I assume everyone already know about MapReduce before we start this tutorial. If not, please refer to this [link](https://en.wikipedia.org/wiki/MapReduce). You only need to go over the logical view part for the basic computation model and the map and reduce concept. 

Spark is an open source cluster computing framework developed at the UC Berkeley AMPLab. It uses in-memory primitives that allow it to perform over 100x faster than traditional MapReduce for certain applications. 

To use Spark, you need to write a driver program to connect to a Spark cluster of workers.



Let's begin!

## Set up for Spark and Notebook
#### Install Spark on Mac OS
```
    > brew install scala
    > brew install hadoop
    > brew install apache-spark
    > pyspark 
```
Type '`sc`' in the pyspark shell, should have output like this: `<pyspark.context.SparkContext at 0x11222ab90>`
Great! Spark is working! Now stop the pyspark by Ctr+D
    
#### Setup environment variable
```
    > export PYSPARK_DRIVER_PYTHON="jupyter" 
    > export PYSPARK_DRIVER_PYTHON_OPTS="notebook" 
    > pyspark 
``` 
The PYSPARK_DRIVER_PYTHON parameter and the PYSPARK_DRIVER_PYTHON_OPTS parameter are used to launch the PySpark shell in Jupyter Notebook. 

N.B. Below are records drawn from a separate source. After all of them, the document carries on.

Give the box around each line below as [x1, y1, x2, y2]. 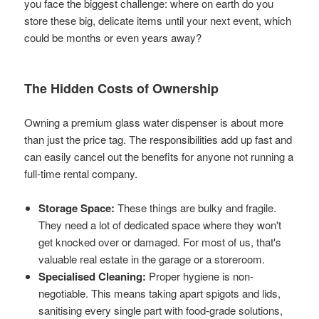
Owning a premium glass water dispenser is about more [24, 114, 284, 130]
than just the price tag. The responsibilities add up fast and [24, 131, 293, 147]
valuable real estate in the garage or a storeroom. [38, 251, 266, 266]
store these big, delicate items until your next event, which [24, 12, 292, 28]
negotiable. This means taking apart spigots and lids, [38, 285, 281, 300]
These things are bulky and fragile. [115, 199, 277, 215]
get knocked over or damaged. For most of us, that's [38, 234, 282, 249]
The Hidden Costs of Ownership [24, 78, 219, 98]
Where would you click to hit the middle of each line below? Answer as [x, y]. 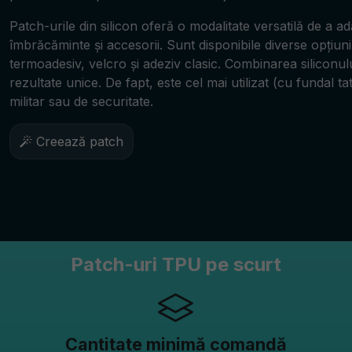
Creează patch [78, 141]
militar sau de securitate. [81, 101]
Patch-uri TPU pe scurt [176, 265]
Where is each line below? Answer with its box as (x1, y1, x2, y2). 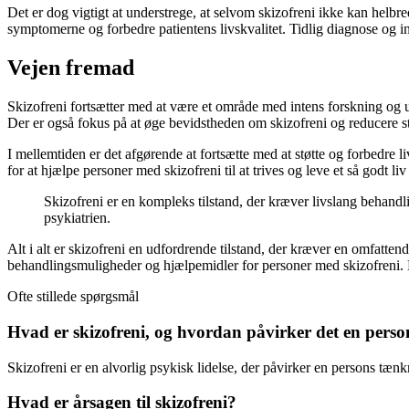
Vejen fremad (7, 56, 134, 80)
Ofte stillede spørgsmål (7, 288, 139, 305)
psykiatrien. (44, 210, 110, 226)
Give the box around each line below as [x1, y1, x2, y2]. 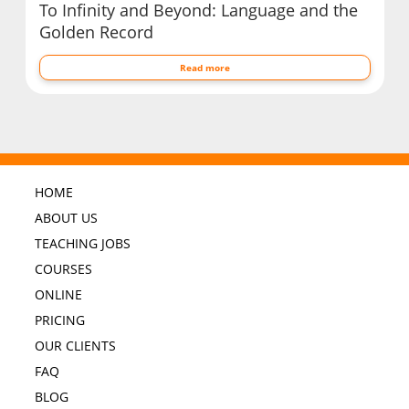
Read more [179, 60, 230, 74]
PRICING [34, 311, 85, 330]
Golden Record [38, 20, 153, 43]
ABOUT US [34, 209, 98, 227]
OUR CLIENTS [34, 337, 116, 355]
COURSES [34, 260, 92, 278]
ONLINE [34, 286, 82, 304]
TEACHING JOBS [34, 235, 131, 253]
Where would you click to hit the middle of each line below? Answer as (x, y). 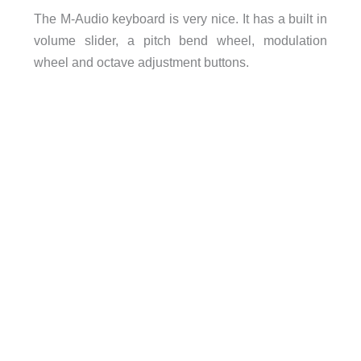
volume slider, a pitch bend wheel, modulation (180, 40)
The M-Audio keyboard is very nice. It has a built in (180, 18)
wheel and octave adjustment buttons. (141, 62)
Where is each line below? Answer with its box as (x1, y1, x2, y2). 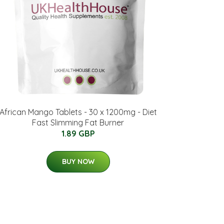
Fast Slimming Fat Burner (32, 117, 124, 127)
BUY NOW (61, 157, 94, 166)
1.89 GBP (61, 128, 95, 138)
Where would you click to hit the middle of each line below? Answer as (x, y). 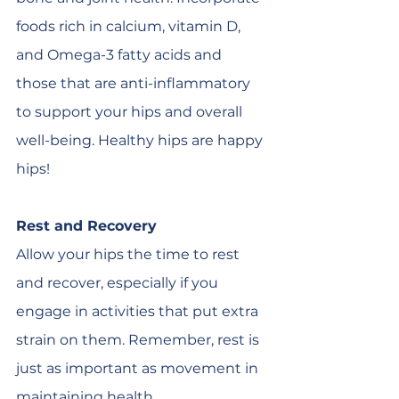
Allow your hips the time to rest (130, 254)
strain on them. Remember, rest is (139, 340)
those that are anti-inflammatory (135, 83)
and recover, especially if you (119, 283)
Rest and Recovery (86, 226)
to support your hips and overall (131, 112)
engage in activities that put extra (139, 311)
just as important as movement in (139, 368)
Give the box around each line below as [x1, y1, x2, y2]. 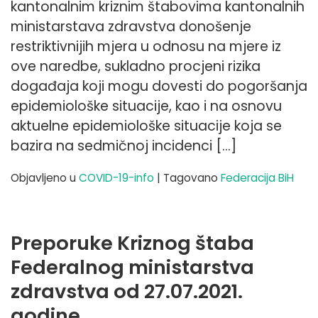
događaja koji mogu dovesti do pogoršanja [11, 76, 307, 96]
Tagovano [163, 170, 221, 185]
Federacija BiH [221, 170, 294, 185]
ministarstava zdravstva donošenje [11, 16, 251, 36]
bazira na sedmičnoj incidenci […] [11, 136, 236, 155]
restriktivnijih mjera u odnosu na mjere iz [11, 36, 281, 56]
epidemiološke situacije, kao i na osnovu [11, 96, 282, 116]
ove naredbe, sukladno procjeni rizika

**Now run pyspark again, a new jupyter notebook should be opened in your browser and you are able to run the following testing code. Close the old notebook and all the code should be able to run here.**


In [142]:
# should have output like this:
# <pyspark.context.SparkContext at 0x11222ab90>
sc

<pyspark.context.SparkContext at 0x10d9c9b90>

## Basic Concepts 
#### SparkContext, RDD

- In the PySpark shell, a special interpreter-aware **SparkContext** is already created for you, in the variable called sc. Making your own SparkContext will not work.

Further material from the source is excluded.